Aurora Cannabis (NYSE: ACB) was once the shining star of the cannabis industry. At one point in early 2018, its shares had generated gains for investors of more than 1,200% from its predecessor company’s initial listing price on the Canadian Stock Exchange in July 2014.
Aurora, however, would go on to struggle.
In the face of a supply glut, its industry-leading cannabis production capacity became more of a burden than an asset. Aurora was forced to write down the value of many of the acquisitions it made during more optimistic times. And as its financial losses mounted, the beleaguered marijuana producer had no choice but to issue massive amounts of shares to raise the cash it needed to survive, severely diluting shareholders in the process.

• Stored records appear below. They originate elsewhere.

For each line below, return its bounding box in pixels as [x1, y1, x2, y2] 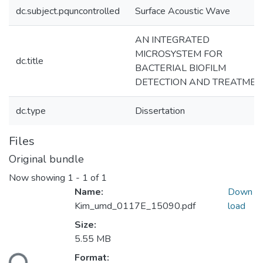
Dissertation [135, 104, 185, 117]
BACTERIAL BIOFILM [135, 62, 226, 75]
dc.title [16, 55, 43, 68]
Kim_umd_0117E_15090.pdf [75, 200, 195, 213]
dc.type [16, 104, 46, 117]
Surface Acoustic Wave [135, 5, 230, 18]
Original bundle [9, 152, 84, 166]
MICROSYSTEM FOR [135, 48, 222, 60]
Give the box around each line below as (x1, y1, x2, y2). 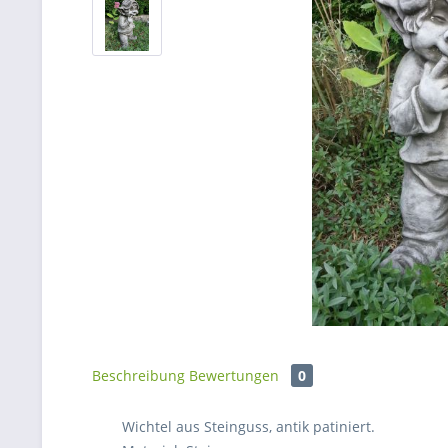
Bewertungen (189, 366, 283, 385)
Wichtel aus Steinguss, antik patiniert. (122, 417, 375, 436)
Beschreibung (92, 366, 185, 385)

Aurora’s stock price, in turn, plunged.
After delivering dazzling returns to investors in its early years, Aurora Cannabis has fallen on hard times. Image source: Getty Images.
To slow the bleeding, Aurora recently implemented a host of cost reduction measures. It closed some of its facilities and scaled back production at others. It laid off workers. And it cut back on capital expenditures.

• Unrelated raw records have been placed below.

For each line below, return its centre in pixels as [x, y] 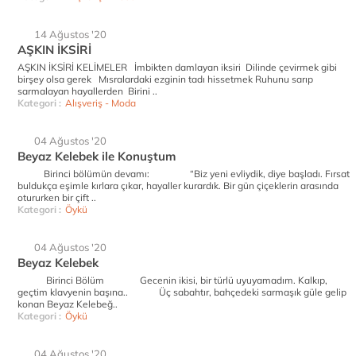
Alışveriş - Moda [101, 103]
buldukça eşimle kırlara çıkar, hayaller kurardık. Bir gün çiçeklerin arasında [178, 186]
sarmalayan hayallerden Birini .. [87, 91]
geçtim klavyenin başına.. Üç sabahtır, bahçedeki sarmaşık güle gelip [182, 292]
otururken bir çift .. [57, 197]
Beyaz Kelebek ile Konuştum [97, 156]
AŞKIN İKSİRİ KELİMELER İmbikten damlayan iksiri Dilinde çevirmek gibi [177, 67]
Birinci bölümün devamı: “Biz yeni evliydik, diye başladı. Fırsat [184, 174]

CEO Miguel Martin says these actions will help to improve Aurora’s cash flow generation and eventually help it reach profitability. Investors, however, appear unconvinced.
Today, Aurora’s stock price sits roughly 22% lower than its IPO price in 2014. A brutal decline over the past 18 months has wiped out all its previous gains. And many shareholders who purchased Aurora’s stock in recent years have suffered large losses.
All told, if you invested $10,000 in Aurora’s stock back in 2014 and held it, you’d likely have less than $8,000 today. For many of the cannabis company’s early investors, it’s been an unpleasant roller coaster of a ride and, as of today, an unprofitable one.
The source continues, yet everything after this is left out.